Dream hard, rage hard.

22 thoughts on “Hafnarfjall

  1. I like the way you introduce her disability. You don’t. A lot of writers would overdo the details on that, but you leave it to the reader to figure out whatever they want about her wheelchair and what put her in it.

    1. Yeah, I’m sensitive to that. I don’t think a disability at all defines a person. I want this person to be defined in a different way, and the disability is a thing, for sure, but not a defining characteristic.

  2. I’m feeling very naïve. When I was fourteen I’m not sure I even knew what my girl parts were for never mind what masturbation was. Maybe I was just a late bloomer.
    There is nothing worse than people telling you that you can’t do something. It use to be my motivation. Tell me I can’t, then watch me do it!
    I’m looking forward to continuing this little adventure.

  3. Ok. I haven’t read it yet, but I gotta tell ya, two things strike me right off the bat.

    First–it sounds to me like she can masturbate just fine, it’s cumming that seems to be the problem. (Do I quibble? But of course I do. If I were a comic book character, that would be my name: “The Quibbler”!)

    Second–Hafnarfjall. I have no idea what this is (possibly some small fishing village in Iceland? Is the picture a clue?…..) but I immediately imagined some rather Nordic looking bloke in some convivial bar in the Deep South, imbibing a beery beverage called a Narf, which of course is meant to be drunk quite quickly–in two gulps at most–so that when the crowd asks, “How much of a Narf do you drink for a larf?”, why then our blond-haired and blue-eyed Bjorn chug-a-lugs, holds up his middling-gone brew and yells, “Half Narf, Y’All!”

    So.

    I suppose I should go and read the damned thing now…..

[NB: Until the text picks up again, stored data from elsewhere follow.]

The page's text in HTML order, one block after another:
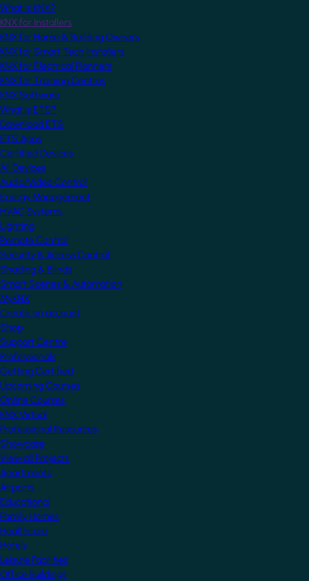
What is KNX?
KNX for Installers
KNX for Home & Building Owners
KNX for Smart Tech Installers
KNX for Electrical Planners
KNX for Training Centres
KNX Software
What is ETS?
Download ETS
ETS Apps
Certified Devices
All Devices
Audio/Video Control
Energy Management
HVAC Systems
Lighting
Remote Control
Security & Access Control
Shading & Blinds
Smart Scenes & Automation
MyKNX
Create an account
Shop
Support Centre
Professionals
Getting Certified
Upcoming Courses
Online Courses
KNX Virtual
Professional Resources
Showcase
View all Projects
Apartments
Airports
Educational
Family Homes
Healthcare
Hotels
Leisure Facilities
Office Buildings

      1. Glad to be of service to you, my friend. As for drinks….I’m sorry, did you say beer OR scotch? Why not both?!
        If ever you find yourself floating down the Ole Muddy Miss…..or I find myself North of the Border….which could happen….we’ve got some dear friends up there-abouts….I’d say let’s call it a date. I can think of no better person to bend an ear and and elbow with.